--- Supplied data ---
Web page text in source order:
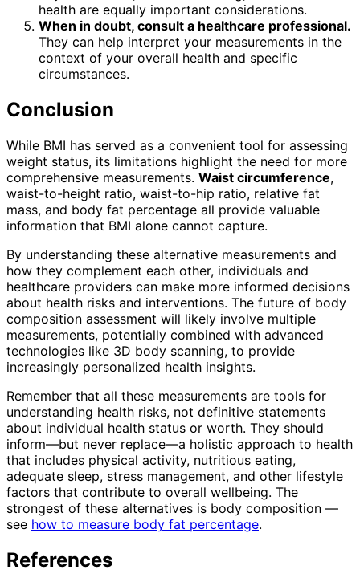
health are equally important considerations.
When in doubt, consult a healthcare professional.
They can help interpret your measurements in the
context of your overall health and specific
circumstances.
Conclusion
While BMI has served as a convenient tool for assessing
weight status, its limitations highlight the need for more
comprehensive measurements. Waist circumference,
waist-to-height ratio, waist-to-hip ratio, relative fat
mass, and body fat percentage all provide valuable
information that BMI alone cannot capture.
By understanding these alternative measurements and
how they complement each other, individuals and
healthcare providers can make more informed decisions
about health risks and interventions. The future of body
composition assessment will likely involve multiple
measurements, potentially combined with advanced
technologies like 3D body scanning, to provide
increasingly personalized health insights.
Remember that all these measurements are tools for
understanding health risks, not definitive statements
about individual health status or worth. They should
inform—but never replace—a holistic approach to health
that includes physical activity, nutritious eating,
adequate sleep, stress management, and other lifestyle
factors that contribute to overall wellbeing. The
strongest of these alternatives is body composition —
see how to measure body fat percentage.
References
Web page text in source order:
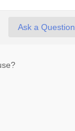
Ask a Question
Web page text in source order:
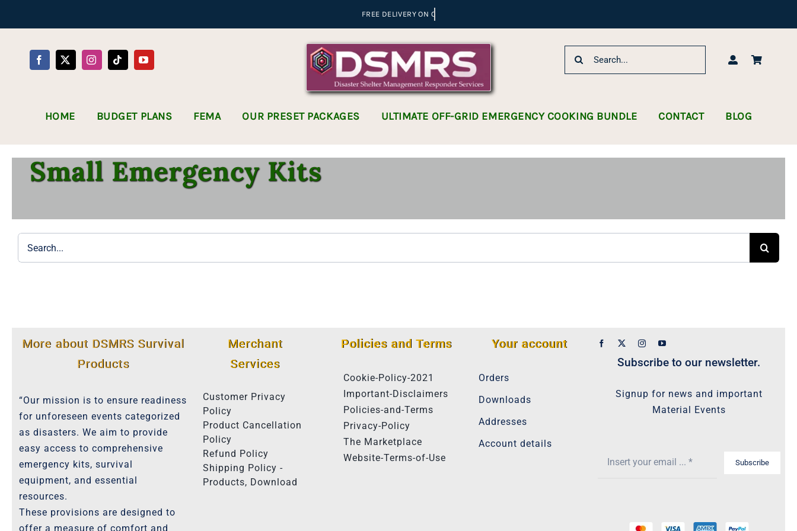
Search
HOME BUDGET PLANS FEMA OUR PRESET PACKAGES ULTIMATE OFF-GRID EMERGENCY COOKING BUNDLE CONTACT BLOG
Small Emergency Kits
More about DSMRS Survival
Products
“Our mission is to ensure readiness
for unforeseen events categorized
as disasters. We aim to provide
easy access to comprehensive
emergency kits, survival
equipment, and essential
resources.
These provisions are designed to
offer a measure of comfort and
Merchant
Services
Customer Privacy
Policy
Product Cancellation
Policy
Refund Policy
Shipping Policy -
Products, Download
Policies and Terms
Cookie-Policy-2021
Important-Disclaimers
Policies-and-Terms
Privacy-Policy
The Marketplace
Website-Terms-of-Use
Your account
Orders
Downloads
Addresses
Account details
Subscribe to our newsletter.
Signup for news and important
Material Events
Subscribe
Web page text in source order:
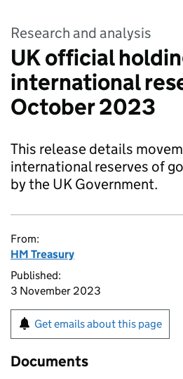
Research and analysis
UK official
international
October 2023
This release details
international reserves of
by the UK Government.
From:
HM Treasury
Published:
3 November 2023
Get emails about this page
Documents
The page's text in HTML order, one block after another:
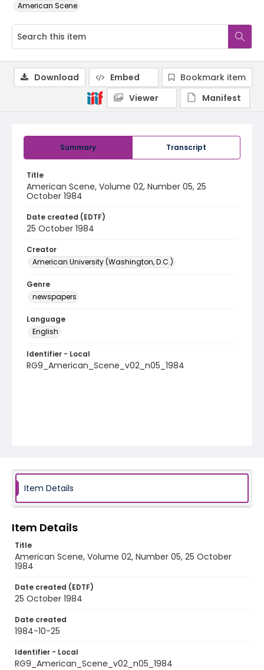
American Scene
Summary Transcript
Title
American Scene, Volume 02, Number 05, 25
October 1984
Date created (EDTF)
25 October 1984
Creator
American University (Washington, D.C.)
Genre
newspapers
Language
English
Identifier - Local
RG9_American_Scene_v02_n05_1984
Download Embed
Bookmark item
Viewer
Manifest
Item Details
Item Details
Title
American Scene, Volume 02, Number 05, 25 October
1984
Date created (EDTF)
25 October 1984
Date created
1984-10-25
Identifier - Local
RG9_American_Scene_v02_n05_1984
---
Each of the lines above should be transcribed exactly; no image is to be copied.

Web page text in source order:
health are equally important considerations.
When in doubt, consult a healthcare professional.
They can help interpret your measurements in the
context of your overall health and specific
circumstances.
Conclusion
While BMI has served as a convenient tool for assessing
weight status, its limitations highlight the need for more
comprehensive measurements. Waist circumference,
waist-to-height ratio, waist-to-hip ratio, relative fat
mass, and body fat percentage all provide valuable
information that BMI alone cannot capture.
By understanding these alternative measurements and
how they complement each other, individuals and
healthcare providers can make more informed decisions
about health risks and interventions. The future of body
composition assessment will likely involve multiple
measurements, potentially combined with advanced
technologies like 3D body scanning, to provide
increasingly personalized health insights.
Remember that all these measurements are tools for
understanding health risks, not definitive statements
about individual health status or worth. They should
inform—but never replace—a holistic approach to health
that includes physical activity, nutritious eating,
adequate sleep, stress management, and other lifestyle
factors that contribute to overall wellbeing. The
strongest of these alternatives is body composition —
see how to measure body fat percentage.
References
Web page text in source order:
Ask a Question
Web page text in source order:
Search
HOME BUDGET PLANS FEMA OUR PRESET PACKAGES ULTIMATE OFF-GRID EMERGENCY COOKING BUNDLE CONTACT BLOG
Small Emergency Kits
More about DSMRS Survival
Products
“Our mission is to ensure readiness
for unforeseen events categorized
as disasters. We aim to provide
easy access to comprehensive
emergency kits, survival
equipment, and essential
resources.
These provisions are designed to
offer a measure of comfort and
Merchant
Services
Customer Privacy
Policy
Product Cancellation
Policy
Refund Policy
Shipping Policy -
Products, Download
Policies and Terms
Cookie-Policy-2021
Important-Disclaimers
Policies-and-Terms
Privacy-Policy
The Marketplace
Website-Terms-of-Use
Your account
Orders
Downloads
Addresses
Account details
Subscribe to our newsletter.
Signup for news and important
Material Events
Subscribe
Web page text in source order:
Research and analysis
UK official
international
October 2023
This release details
international reserves of
by the UK Government.
From:
HM Treasury
Published:
3 November 2023
Get emails about this page
Documents
The page's text in HTML order, one block after another:
American Scene
Summary Transcript
Title
American Scene, Volume 02, Number 05, 25
October 1984
Date created (EDTF)
25 October 1984
Creator
American University (Washington, D.C.)
Genre
newspapers
Language
English
Identifier - Local
RG9_American_Scene_v02_n05_1984
Download Embed
Bookmark item
Viewer
Manifest
Item Details
Item Details
Title
American Scene, Volume 02, Number 05, 25 October
1984
Date created (EDTF)
25 October 1984
Date created
1984-10-25
Identifier - Local
RG9_American_Scene_v02_n05_1984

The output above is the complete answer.